The marching band consists of both undergraduate and graduate students from almost every degree program on campus and is the largest organization on campus. Members include those with championship high-school and drum-corps experience, as well as those whose high-school bands did not march at all. The band performs at all home football games, and several high-school competitions throughout Connecticut, and has also traveled to Fitton Stadium at the College of the Holy Cross in Worcester, Massachusetts, and travels yearly to J. Birney Crum Stadium in Allentown, Pennsylvania, most recently to participate in the Collegiate Marching Band Festival.

Yearbook
The Chariot Yearbook is a student-run yearbook at the University of New Haven tasked with producing the university's annual yearbook. Typically the Chariot Yearbook highlights: the graduating class, the recognized student organizations, and several campus wide events and celebrations.

Radio station

The university's noncommercial radio station, WNHU-FM, first signed onto the air at 1600 EDT on July 4, 1973. The WNHU studios moved to its current home on Ruden Street into the Lois Evalyn Bergami Broadcast Media Center in 2015. Its location on Ruden Street includes a production space for live and recorded programming, a server room, staff offices, and a student lounge. WNHU is managed by a 10-person student leadership team.

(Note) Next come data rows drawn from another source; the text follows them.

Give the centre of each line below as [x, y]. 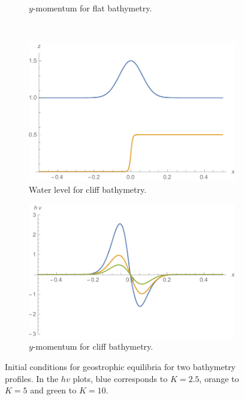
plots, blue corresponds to [120, 378]
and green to [53, 390]
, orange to [219, 378]
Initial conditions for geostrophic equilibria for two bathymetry [121, 367]
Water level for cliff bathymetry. [88, 190]
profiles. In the [32, 378]
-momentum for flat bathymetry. [92, 8]
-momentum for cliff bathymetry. [93, 346]
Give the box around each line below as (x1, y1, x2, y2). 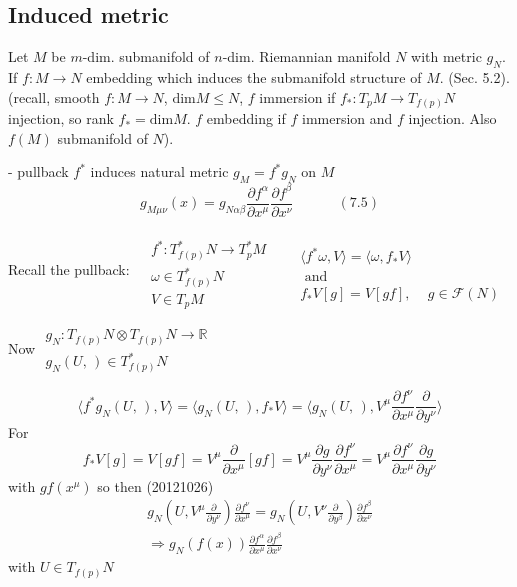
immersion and (302, 108, 393, 129)
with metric (411, 46, 482, 67)
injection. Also (408, 108, 497, 129)
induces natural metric (90, 161, 229, 182)
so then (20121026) (97, 475, 214, 496)
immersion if (259, 86, 336, 107)
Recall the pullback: (8, 258, 130, 279)
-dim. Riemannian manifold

Positions include station manager, promotions director, Aircheck director, WNHU program director, director of fundraising, program/music director, and productions director.  The University of New Haven's communications department started to work with the radio station for students to have access to the station. The station operates as a laboratory for student learning, and as a source of culturally diverse programming for the communities served. 
WNHU is broadcast on 88.7 FM; it is considered the best college radio station in Connecticut according to the New Haven Advocate, which has awarded the station "Best College Radio Station" for over six consecutive years.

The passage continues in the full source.